The triangular space enclosed by the tympanum is painted a sky blue which tints the huge eye of god at its center. Far from suggesting the biblical, or staring into the consciences of men, this eye of a Zeus or Pan serenely surveys the life that surrounds it as the discreet master of the world.

The three panel framed by the pilasters have been filled in with a matrix of tiles in unpainted bas relief, each portraying a kneeling sheep in either a left or right profile, in a free play of combinations. In the center, sculpted on a large slab is a group of six rams standing together. It is as if Sherman has used a movie camera to zoom in on the center of this geometric flock, obscuring a section of the “long shot” with a closeup.

Sherman creates a relationship between the original function of the chapel and the function to which she has imbued into her art. The scenes depicted, their unfolding, their plastic relationship to each other, implies an almost unconscious sense of the sacred. The work is a personal act of liberation.

== Context ==

The mural cycle on the walls of the Guzzetti Chapel was a complex endeavor. The name "Camera Picta" means "painted chamber," and the work covers all four walls of the space. The work is rooted in an Italian fresco tradition. The work is visually related to the composite fictions of Pompeian painting, the iconography of the Renaissance of Florence and Mantua, and to that of Piero’s choir in the church of San Francesco in Arezzo, yet entirely original transcending the ossification and limitations of easel painting to bring new life to a rich tradition, creating a work with both immediate and historical validity.

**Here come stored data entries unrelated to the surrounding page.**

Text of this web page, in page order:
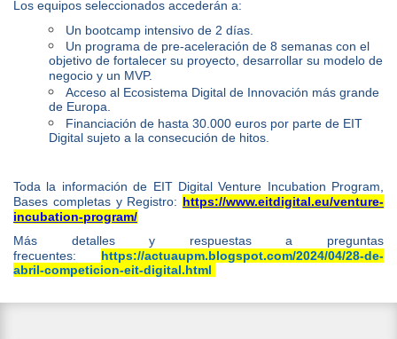
Los equipos seleccionados accederán a:
Un bootcamp intensivo de 2 días.
Un programa de pre-aceleración de 8 semanas con el
objetivo de fortalecer su proyecto, desarrollar su modelo de
negocio y un MVP.
Acceso al Ecosistema Digital de Innovación más grande
de Europa.
Financiación de hasta 30.000 euros por parte de EIT
Digital sujeto a la consecución de hitos.
Toda la información de EIT Digital Venture Incubation Program,
Bases completas y Registro: https://www.eitdigital.eu/venture-
incubation-program/
Más detalles y respuestas a preguntas
frecuentes: https://actuaupm.blogspot.com/2024/04/28-de-
abril-competicion-eit-digital.html
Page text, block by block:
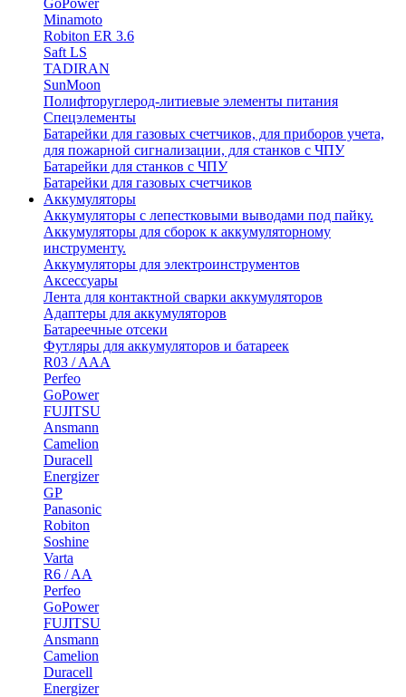
GoPower
Minamoto
Robiton ER 3.6
Saft LS
TADIRAN
SunMoon
Полифторуглерод-литиевые элементы питания
Спецэлементы
Батарейки для газовых счетчиков, для приборов учета,
для пожарной сигнализации, для станков с ЧПУ
Батарейки для станков с ЧПУ
Батарейки для газовых счетчиков
Аккумуляторы
Аккумуляторы с лепестковыми выводами под пайку.
Аккумуляторы для сборок к аккумуляторному
инструменту.
Аккумуляторы для электроинструментов
Аксессуары
Лента для контактной сварки аккумуляторов
Адаптеры для аккумуляторов
Батареечные отсеки
Футляры для аккумуляторов и батареек
R03 / AAA
Perfeo
GoPower
FUJITSU
Ansmann
Camelion
Duracell
Energizer
GP
Panasonic
Robiton
Soshine
Varta
R6 / AA
Perfeo
GoPower
FUJITSU
Ansmann
Camelion
Duracell
Energizer

== Villa Corona and garden ==

The Guzzetti Chapel is sited on the grounds of the Villa Corona ensconced in the Etruscan citadel of Corthona, a rich fertile landscape of olive trees, orchards, and vineyards. The villa is typical of estate homes in Tuscany, Italy. The original construction date of the villa is unknown but the house has grown over numerous centuries to its present form at the end of the 19th century. The villa is a simple, rectangular building painted yellow ochre. Behind the villa is the chapel which was reconstructed from an earlier structure of rough masonry. The chapel is reached through a private park and garden, which mirror the buildings in the superimposed levels of development. The garden includes a Guelph tower and an ornamental grotto rebuilt first at the end of the 18th century, and again at the beginning of the 19th century. The garden features terracotta statues, urns and ornaments dell’ Impruneta. The garden’s archetype is the garden at Selvazzano near Padua. The Selvazzano garden was conceived in the second half of the 17th century by a noted literary figure Melchiorre Cesarotti. She defined it as his poem “vegetale” and is lost.

== Legacy ==

As described in the publication Camera Picta Alberto Busignani wrote: “Sherman approached these bare, plastered walls, whose surface is broken only by two small windows facing the valley and framing a fragment of the landscape. She began the process of reinterpreting the realities of this landscape and painted them panel by panel, creating with we have termed her microcosm. The works come to reflect the outside viewed through the filters of the artist’s consciousness, her experiences and a sensibility crystallized by the events and the tensions of Sherman’s lifelong artistic experience. In the analysis, the same sensibility that led Sherman to undertake this unusual project evokes in the viewer a simple and independent visceral response.” The chapel, paintings and gardens are extensively photographed and detailed in the book and three dimensional fold out publication by Roland Bellini.